Booker stands out among 2020 candidates

Kim: Cory in the house

Won Hee Kim, Copy Editor

When I saw that Democratic Sen. Cory Booker announced his intention to run for the presidency in 2020, I was excited. It’s not because he grew up in Harrington Park, New Jersey, only miles away from where I went to high school. It’s only partially because I want the glorious pun that comes from the “Cory in the House” of Disney Channel fame. But mostly, I was excited because Booker is someone who has demonstrated time and time again that he cares about his constituents.

Booker, 49 years old, is the current New Jersey senator and a former mayor of Newark, New Jersey. He was born in Washington D.C. and traveled coast to coast during his education, going to Stanford University and Yale Law School. He is a Democrat, and someone once made a documentary about him. Booker does good deeds all around: opening his home up to strangers after Hurricane Sandy, saving dogs from the cold and even running into a burning house to save a woman. He has an aura around him that makes him seem like the kind-hearted protagonist of a novel.

Of course, Booker isn’t actually perfect. Opposers point to the Newark Watershed scandal, where allegations of corruption flew freely, and Booker was suspiciously absent in overseeing the Newark Watershed and Development Corporation. They can point out his lackluster results working as the mayor of Newark, when crime and taxes both increased during his years in office. They might even dig deep and talk about the op-ed he wrote as a student at Stanford University when he says that he groped someone when he was 15 years old. They might say he’s too focused on his public image.

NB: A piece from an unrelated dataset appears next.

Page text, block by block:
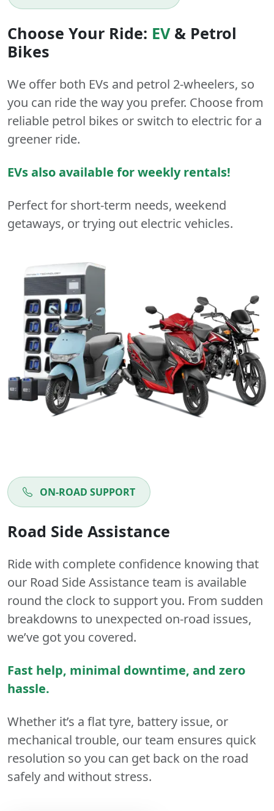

Some of these arguments are valid. There never was a satisfactory ending to the Newark Watershed event, and the data shows that crimes and taxes rose. But if Booker becomes the President of the United States, he will be put in a position with a higher level of accountability than before, and the data about crime and taxes ignores how Booker helped boost economic and population growth. Regarding the op-ed, actually reading the article shows how he published it to provoke a conversation about how sex and coersion are linked together in society and to fight rape culture.

As for his public image, that is one of the core reasons I support Booker. Because of the president’s position as the head of the country, the general public looks to the president as a role model. Under President Donald Trump, the country became more openly hateful toward people of color, people of different religions than Christianity, LGBT people and other groups of people disliked by the president. Citizens of the country who harbored negative emotions felt free to act on them, and this even happened on Case Western Reserve University’s campus. I personally don’t think Booker acts just for publicity, as people don’t typically risk their life and health to save someone in a fire. Even if he does, Booker’s image as someone who cares for the minorities of America makes him a great candidate.

The American people deserve someone who cares about them after the hurt of these last several years.

Won Hee Kim is a third-year English major with minors in creative writing and economics.